Certain elements of the record date it slightly -- Chris (Waitresses) Butler's production, while obviously intended to cast a commercial sheen, is too reverb- and sibilance-heavy, not to mention some gimmicky percussion and synth effects. Overall, though, Like This is every bit as memorable as its predecessors. It's frontloaded with muscular playing and inventive arrangements and boasts some of Holsapple's wittiest, most erudite lyrical examinations of the Venus-Mars condition ever.

The record kicks off with insta-anthem "Love Is for Lovers," a soaring slice of pop pulchritude descended from "September Gurls," "Do You Believe In Magic?" and "Don't Fear the Reaper" (check the guitar break). From there the coulda/shoulda-been-hits pile up: "She Got Soul," a spangly rocker that nods to the Yardbirds' "Heart Full of Soul"; the funky, blackly humorous "Amplifier," wherein suicide meets solid state gear; "Rendezvous," a Nuggets-goes-Memphis soul stomp; and an upbeat country-gospel twanger, "White Train," featuring a vocal duet between Holsapple and Rigby.

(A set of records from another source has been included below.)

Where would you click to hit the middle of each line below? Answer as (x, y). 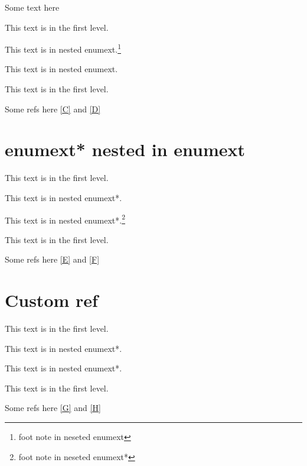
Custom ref (51, 300)
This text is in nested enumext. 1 (63, 48)
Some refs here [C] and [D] (53, 109)
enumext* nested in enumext (125, 149)
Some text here (32, 7)
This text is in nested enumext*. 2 (65, 219)
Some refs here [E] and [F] (52, 259)
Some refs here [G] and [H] (53, 408)
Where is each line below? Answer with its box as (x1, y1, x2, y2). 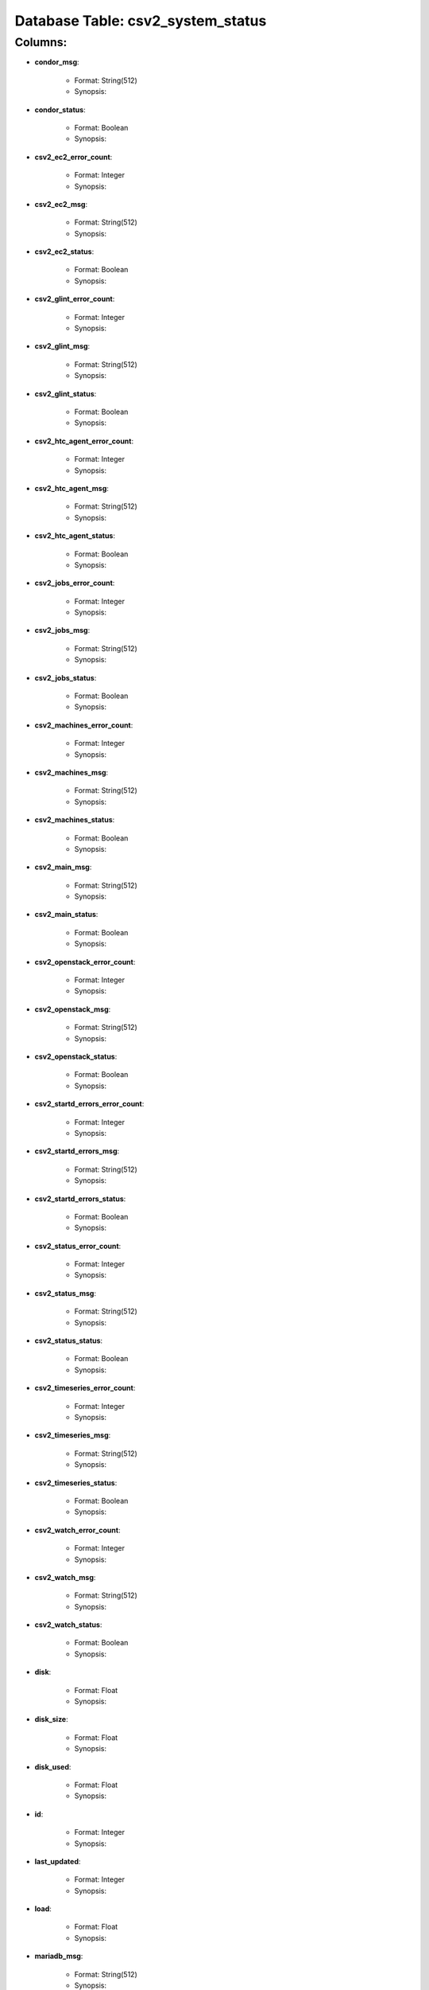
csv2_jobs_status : (34, 673, 97, 682)
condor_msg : (34, 57, 79, 67)
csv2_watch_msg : (34, 1572, 96, 1582)
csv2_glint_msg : (34, 341, 91, 351)
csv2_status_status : (34, 1336, 103, 1345)
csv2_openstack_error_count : (34, 957, 136, 966)
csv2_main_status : (34, 910, 99, 919)
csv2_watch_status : (34, 1620, 102, 1629)
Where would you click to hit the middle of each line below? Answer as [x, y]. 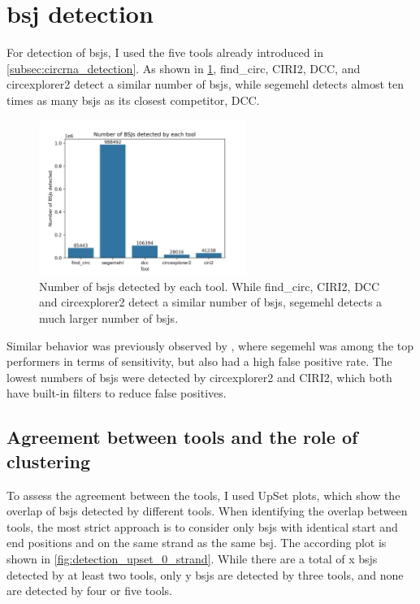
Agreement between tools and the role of [182, 437]
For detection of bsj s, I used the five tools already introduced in [165, 52]
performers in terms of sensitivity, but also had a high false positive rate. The [199, 361]
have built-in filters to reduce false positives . [117, 393]
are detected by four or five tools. [89, 591]
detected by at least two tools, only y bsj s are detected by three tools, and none [205, 574]
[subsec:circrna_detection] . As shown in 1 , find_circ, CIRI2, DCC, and [184, 68]
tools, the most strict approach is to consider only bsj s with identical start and [202, 526]
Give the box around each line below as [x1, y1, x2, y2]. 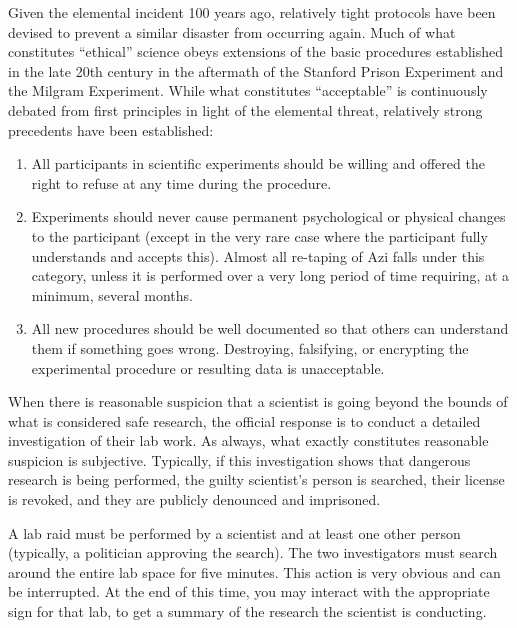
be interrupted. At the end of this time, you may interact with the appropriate [8, 581, 490, 602]
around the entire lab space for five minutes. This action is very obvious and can [8, 561, 501, 582]
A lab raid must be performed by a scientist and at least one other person [8, 522, 461, 543]
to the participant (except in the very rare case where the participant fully [31, 225, 488, 246]
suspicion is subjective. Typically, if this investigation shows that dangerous [8, 449, 471, 470]
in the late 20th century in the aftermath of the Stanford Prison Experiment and [8, 60, 504, 81]
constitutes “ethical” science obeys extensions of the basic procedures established [8, 41, 504, 62]
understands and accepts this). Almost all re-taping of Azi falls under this [31, 245, 485, 266]
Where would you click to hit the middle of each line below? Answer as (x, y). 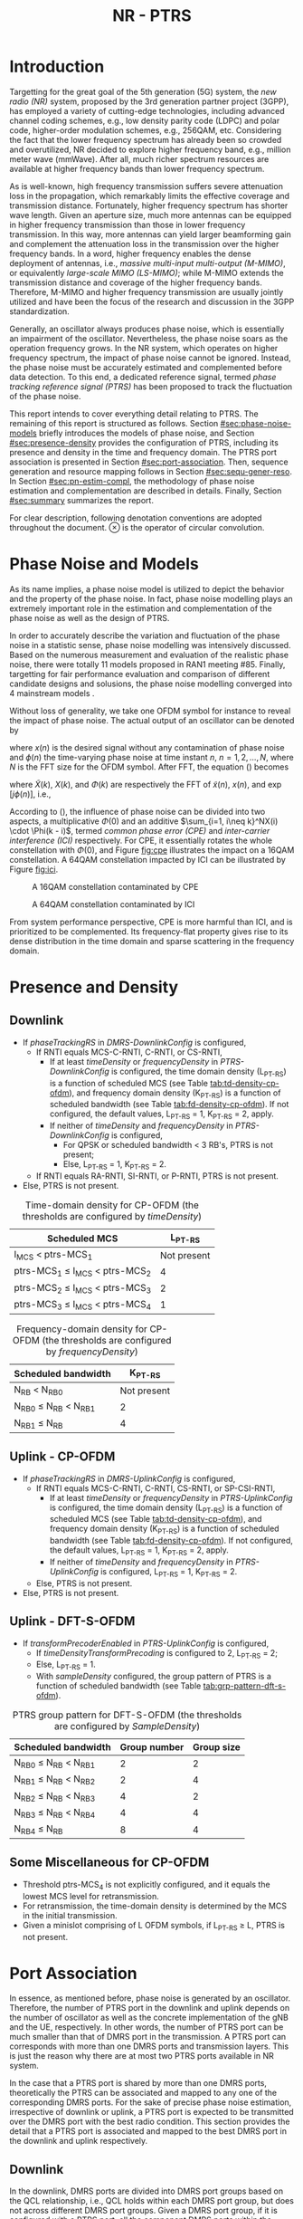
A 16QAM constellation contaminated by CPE (115, 886)
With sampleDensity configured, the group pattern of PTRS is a (153, 1677)
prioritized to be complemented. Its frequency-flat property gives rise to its (149, 931)
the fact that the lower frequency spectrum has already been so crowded (146, 139)
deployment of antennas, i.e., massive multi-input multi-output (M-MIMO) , (148, 263)
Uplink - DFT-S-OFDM (72, 1621)
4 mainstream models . (52, 693)
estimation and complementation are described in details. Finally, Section (146, 491)
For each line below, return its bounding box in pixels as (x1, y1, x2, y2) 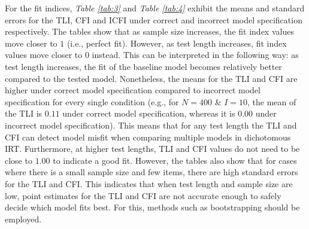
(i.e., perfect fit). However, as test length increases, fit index (66, 36, 287, 49)
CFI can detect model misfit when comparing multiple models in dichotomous (5, 130, 291, 143)
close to (5, 154, 32, 166)
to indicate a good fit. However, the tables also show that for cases (53, 154, 297, 166)
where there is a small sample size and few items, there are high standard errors (5, 166, 298, 178)
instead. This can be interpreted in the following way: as (92, 48, 299, 61)
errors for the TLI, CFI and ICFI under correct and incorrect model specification (5, 13, 302, 26)
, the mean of (247, 95, 296, 108)
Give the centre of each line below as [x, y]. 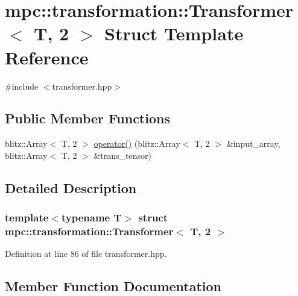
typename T [91, 217]
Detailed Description [71, 187]
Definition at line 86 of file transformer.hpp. [86, 254]
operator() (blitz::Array [137, 143]
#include [22, 86]
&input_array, [253, 143]
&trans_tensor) [122, 155]
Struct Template [174, 33]
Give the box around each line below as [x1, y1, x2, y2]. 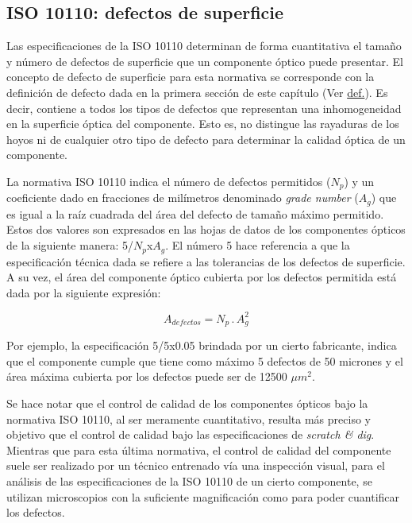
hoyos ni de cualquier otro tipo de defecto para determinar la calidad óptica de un [6, 130, 406, 147]
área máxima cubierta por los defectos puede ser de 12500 [6, 368, 287, 385]
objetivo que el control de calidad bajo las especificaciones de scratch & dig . [6, 426, 375, 443]
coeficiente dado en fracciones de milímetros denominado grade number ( [6, 189, 359, 206]
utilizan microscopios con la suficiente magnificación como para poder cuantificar [6, 488, 400, 505]
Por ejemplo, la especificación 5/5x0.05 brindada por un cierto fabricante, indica [6, 337, 397, 354]
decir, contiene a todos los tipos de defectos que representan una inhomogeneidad [6, 99, 402, 116]
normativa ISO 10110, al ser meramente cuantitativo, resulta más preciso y [6, 410, 371, 427]
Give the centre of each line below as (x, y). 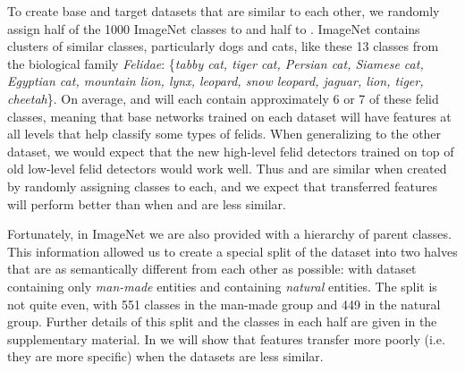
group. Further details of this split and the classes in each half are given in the (222, 321)
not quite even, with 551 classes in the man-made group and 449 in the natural (224, 304)
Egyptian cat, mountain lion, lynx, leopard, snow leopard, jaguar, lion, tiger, (216, 81)
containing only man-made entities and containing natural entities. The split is (222, 286)
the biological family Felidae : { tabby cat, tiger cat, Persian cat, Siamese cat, (216, 63)
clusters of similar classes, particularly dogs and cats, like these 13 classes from (223, 46)
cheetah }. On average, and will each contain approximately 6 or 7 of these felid (223, 98)
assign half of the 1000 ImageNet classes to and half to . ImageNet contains (214, 28)
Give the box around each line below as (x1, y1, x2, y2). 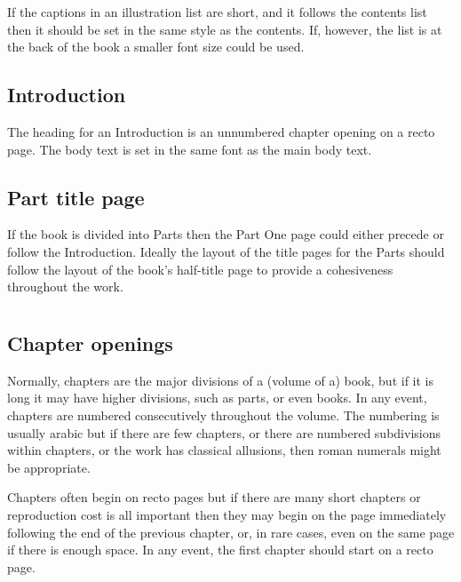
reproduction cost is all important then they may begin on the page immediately (7, 505, 447, 523)
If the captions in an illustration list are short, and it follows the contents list (7, 3, 427, 20)
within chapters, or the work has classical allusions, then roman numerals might (7, 441, 441, 459)
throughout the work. (7, 277, 123, 296)
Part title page (7, 183, 145, 211)
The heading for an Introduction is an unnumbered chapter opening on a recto (7, 122, 435, 140)
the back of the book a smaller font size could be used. (7, 37, 305, 56)
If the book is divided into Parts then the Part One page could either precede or (7, 225, 444, 243)
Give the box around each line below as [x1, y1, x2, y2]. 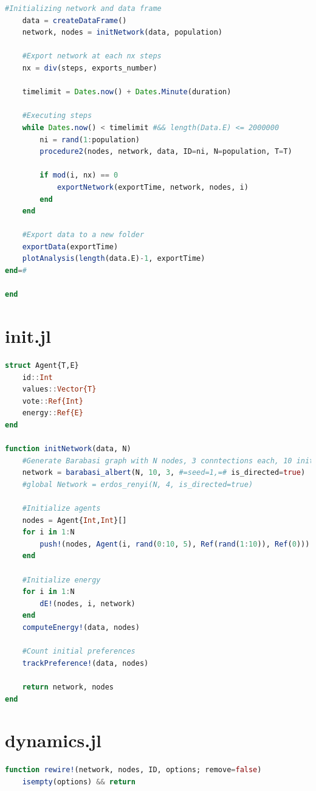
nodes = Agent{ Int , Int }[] [22, 516, 127, 525]
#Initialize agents [22, 504, 101, 513]
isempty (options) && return [22, 777, 136, 786]
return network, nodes [22, 683, 114, 691]
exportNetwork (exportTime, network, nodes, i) [57, 182, 249, 192]
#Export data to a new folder [22, 230, 145, 240]
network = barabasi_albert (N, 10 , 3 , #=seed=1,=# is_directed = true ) [22, 468, 306, 477]
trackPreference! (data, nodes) [22, 658, 149, 668]
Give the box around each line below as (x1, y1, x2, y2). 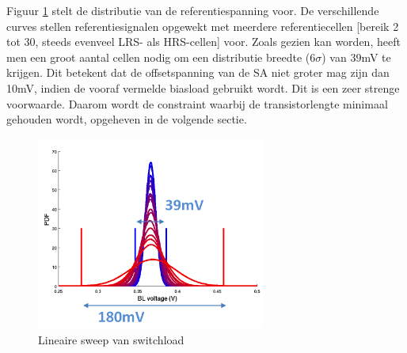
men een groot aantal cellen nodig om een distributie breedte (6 (6, 48, 316, 65)
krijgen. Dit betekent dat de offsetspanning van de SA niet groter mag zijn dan (6, 64, 390, 81)
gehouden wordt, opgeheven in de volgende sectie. (6, 111, 247, 127)
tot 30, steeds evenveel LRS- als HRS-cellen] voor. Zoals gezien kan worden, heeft (6, 33, 401, 50)
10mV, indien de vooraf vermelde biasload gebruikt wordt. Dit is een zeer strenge (6, 79, 400, 96)
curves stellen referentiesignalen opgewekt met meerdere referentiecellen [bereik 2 (6, 17, 399, 34)
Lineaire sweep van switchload (38, 331, 184, 347)
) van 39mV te (321, 48, 391, 65)
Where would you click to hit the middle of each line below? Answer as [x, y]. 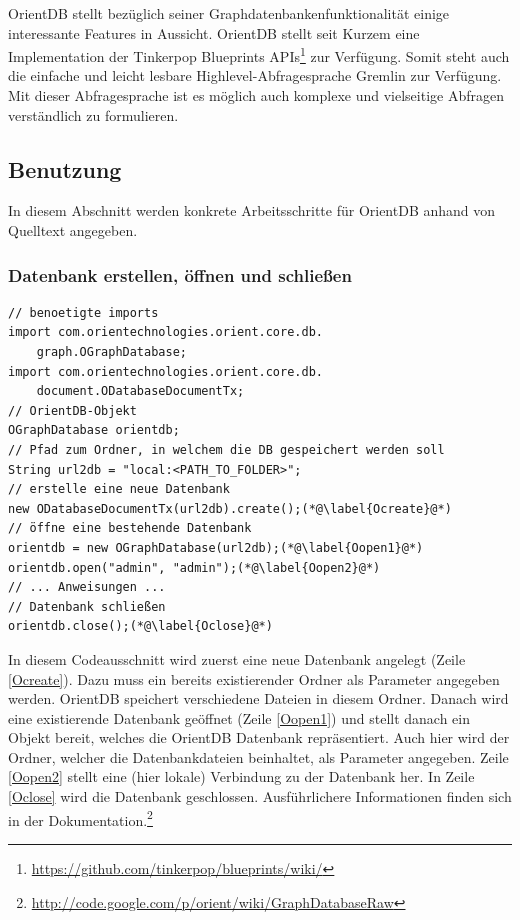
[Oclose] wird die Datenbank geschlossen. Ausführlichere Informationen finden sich [260, 796]
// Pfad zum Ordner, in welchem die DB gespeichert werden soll [226, 449]
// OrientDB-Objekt [72, 410]
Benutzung [65, 168]
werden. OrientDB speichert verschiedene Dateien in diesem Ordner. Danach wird [258, 698]
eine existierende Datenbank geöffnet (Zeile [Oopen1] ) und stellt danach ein [239, 717]
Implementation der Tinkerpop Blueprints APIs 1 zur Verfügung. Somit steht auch [259, 54]
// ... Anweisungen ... [87, 587]
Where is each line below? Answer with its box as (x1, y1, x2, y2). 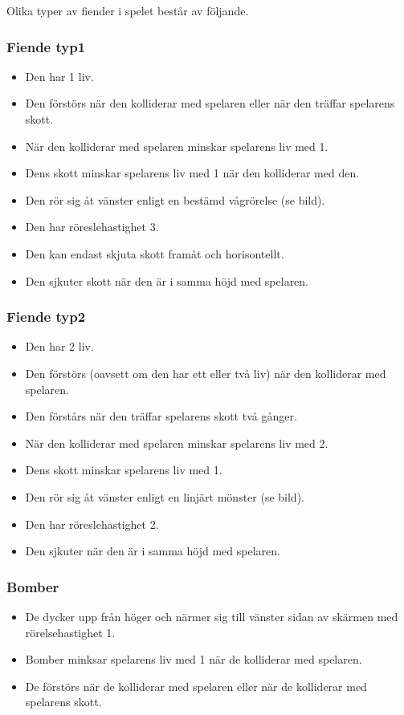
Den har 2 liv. (25, 338, 94, 355)
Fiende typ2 (6, 307, 86, 327)
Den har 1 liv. (25, 67, 94, 84)
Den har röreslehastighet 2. (25, 515, 159, 532)
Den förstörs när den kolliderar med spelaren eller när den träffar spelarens (25, 95, 395, 112)
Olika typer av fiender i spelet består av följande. (6, 2, 249, 18)
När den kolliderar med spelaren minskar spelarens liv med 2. (25, 434, 329, 451)
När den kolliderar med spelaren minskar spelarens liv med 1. (25, 137, 329, 154)
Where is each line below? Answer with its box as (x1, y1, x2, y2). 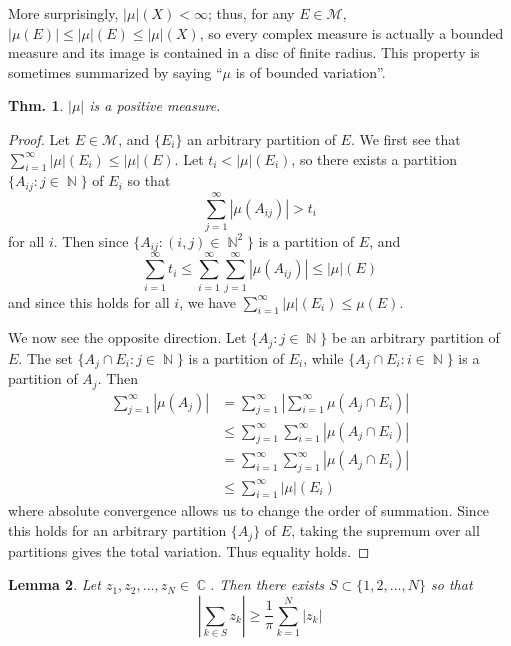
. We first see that (350, 128, 461, 149)
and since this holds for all (8, 291, 170, 312)
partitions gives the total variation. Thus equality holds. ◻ (8, 540, 370, 561)
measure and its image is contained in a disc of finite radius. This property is (8, 42, 480, 63)
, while (303, 347, 344, 368)
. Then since (53, 230, 129, 251)
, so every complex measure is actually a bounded (199, 22, 504, 43)
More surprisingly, (8, 3, 119, 23)
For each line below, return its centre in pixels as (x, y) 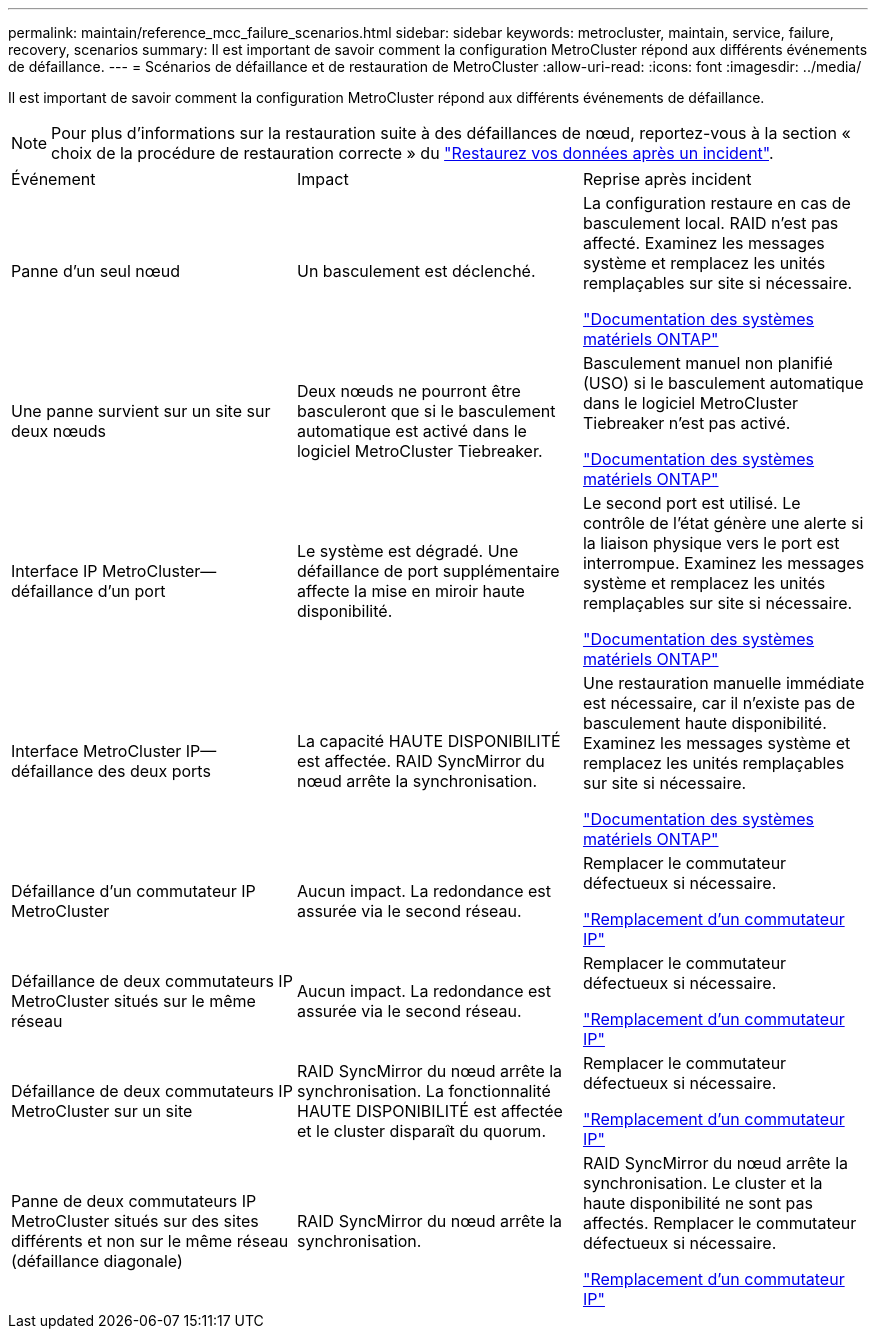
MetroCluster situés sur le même (133, 1001)
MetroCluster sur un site (102, 1111)
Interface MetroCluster (96, 751)
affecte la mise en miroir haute (410, 591)
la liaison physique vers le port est (711, 543)
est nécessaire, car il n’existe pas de (718, 703)
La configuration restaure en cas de (716, 203)
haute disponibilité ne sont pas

As with Collectors' Choice's 2001 two-fer CD reissue of the Stamey-era albums, Like This comes with extensive liner notes by journalist Scott Schinder. It also includes non-LP bonus tracks "Darby Hall" and an extended dance mix of "A Spy in the House of Love." And the fresh remastering job means you get to hear all those great period studio effects crackling forth like an "I Love the '80s" segment! (Just kidding.) FYI: The reunited dB's have a new album due sometime this year.